Records shown —
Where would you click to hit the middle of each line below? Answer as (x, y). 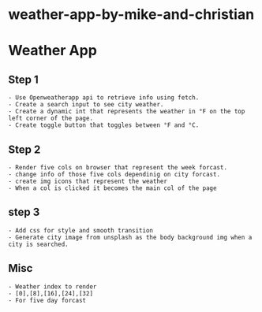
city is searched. (38, 244)
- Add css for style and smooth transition (81, 230)
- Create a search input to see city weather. (86, 105)
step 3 (24, 212)
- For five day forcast (47, 300)
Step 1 (24, 79)
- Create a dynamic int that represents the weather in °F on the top (127, 112)
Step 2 (24, 149)
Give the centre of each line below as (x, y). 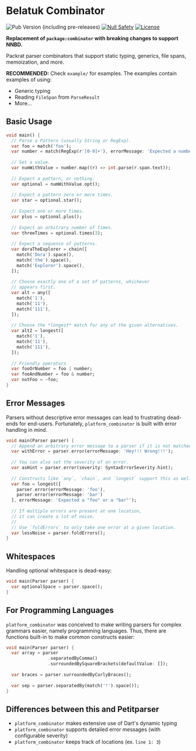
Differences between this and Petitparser (83, 709)
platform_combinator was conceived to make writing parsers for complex (94, 624)
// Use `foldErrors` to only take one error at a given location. (94, 527)
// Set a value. (31, 162)
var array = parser (35, 653)
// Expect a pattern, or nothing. (53, 179)
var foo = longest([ (36, 484)
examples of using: (29, 79)
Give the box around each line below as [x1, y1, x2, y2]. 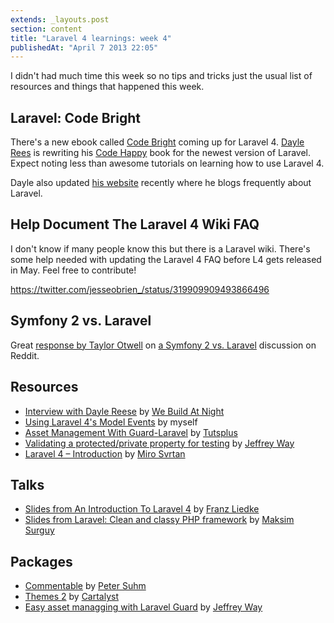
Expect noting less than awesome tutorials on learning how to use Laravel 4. [10, 157, 325, 170]
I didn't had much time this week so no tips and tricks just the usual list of [10, 70, 313, 82]
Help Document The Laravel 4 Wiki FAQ [10, 216, 260, 233]
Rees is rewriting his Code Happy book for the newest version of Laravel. [10, 147, 311, 159]
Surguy [24, 524, 55, 536]
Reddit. [10, 349, 40, 361]
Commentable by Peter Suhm [24, 580, 147, 592]
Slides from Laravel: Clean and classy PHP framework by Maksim [24, 514, 295, 526]
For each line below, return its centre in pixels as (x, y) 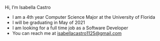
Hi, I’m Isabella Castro (28, 7)
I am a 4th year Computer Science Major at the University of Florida (84, 17)
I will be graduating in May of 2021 (48, 23)
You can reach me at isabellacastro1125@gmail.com (67, 33)
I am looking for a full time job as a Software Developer (70, 28)
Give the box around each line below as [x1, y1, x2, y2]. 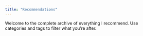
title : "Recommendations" [5, 7, 57, 12]
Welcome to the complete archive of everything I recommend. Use [5, 20, 139, 26]
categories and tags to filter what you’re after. [5, 25, 97, 31]
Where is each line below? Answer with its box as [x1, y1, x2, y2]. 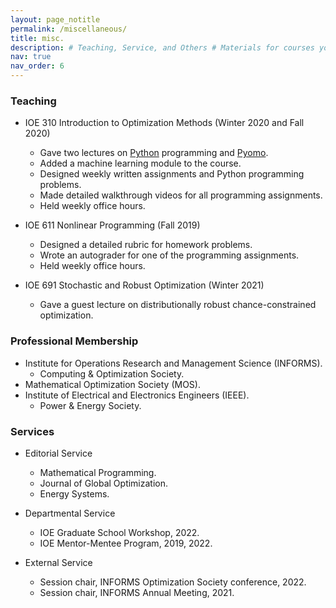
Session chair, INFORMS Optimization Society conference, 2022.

Work order —
Retype each record exactly as it appears above and drop the images.

Output of the task —
Where would you click to hit the middle of each line below? Answer as (x, y). 
city is searched. (38, 244)
- Add css for style and smooth transition (81, 230)
- Create a search input to see city weather. (86, 105)
step 3 (24, 212)
- For five day forcast (47, 300)
Step 1 (24, 79)
- Create a dynamic int that represents the weather in °F on the top (127, 112)
Step 2 (24, 149)
Give the centre of each line below as (x, y). 
Differences between this and Petitparser (83, 709)
platform_combinator was conceived to make writing parsers for complex (94, 624)
// Use `foldErrors` to only take one error at a given location. (94, 527)
// Set a value. (31, 162)
var array = parser (35, 653)
// Expect a pattern, or nothing. (53, 179)
var foo = longest([ (36, 484)
examples of using: (29, 79)
Give the box around each line below as [x1, y1, x2, y2]. 
Expect noting less than awesome tutorials on learning how to use Laravel 4. [10, 157, 325, 170]
I didn't had much time this week so no tips and tricks just the usual list of [10, 70, 313, 82]
Help Document The Laravel 4 Wiki FAQ [10, 216, 260, 233]
Rees is rewriting his Code Happy book for the newest version of Laravel. [10, 147, 311, 159]
Surguy [24, 524, 55, 536]
Reddit. [10, 349, 40, 361]
Commentable by Peter Suhm [24, 580, 147, 592]
Slides from Laravel: Clean and classy PHP framework by Maksim [24, 514, 295, 526]
For each line below, return its centre in pixels as (x, y) 
Hi, I’m Isabella Castro (28, 7)
I am a 4th year Computer Science Major at the University of Florida (84, 17)
I will be graduating in May of 2021 (48, 23)
You can reach me at isabellacastro1125@gmail.com (67, 33)
I am looking for a full time job as a Software Developer (70, 28)
Give the box around each line below as [x1, y1, x2, y2]. 
title : "Recommendations" [5, 7, 57, 12]
Welcome to the complete archive of everything I recommend. Use [5, 20, 139, 26]
categories and tags to filter what you’re after. [5, 25, 97, 31]
Where is each line below? Answer with its box as [x1, y1, x2, y2]. 
Session chair, INFORMS Optimization Society conference, 2022.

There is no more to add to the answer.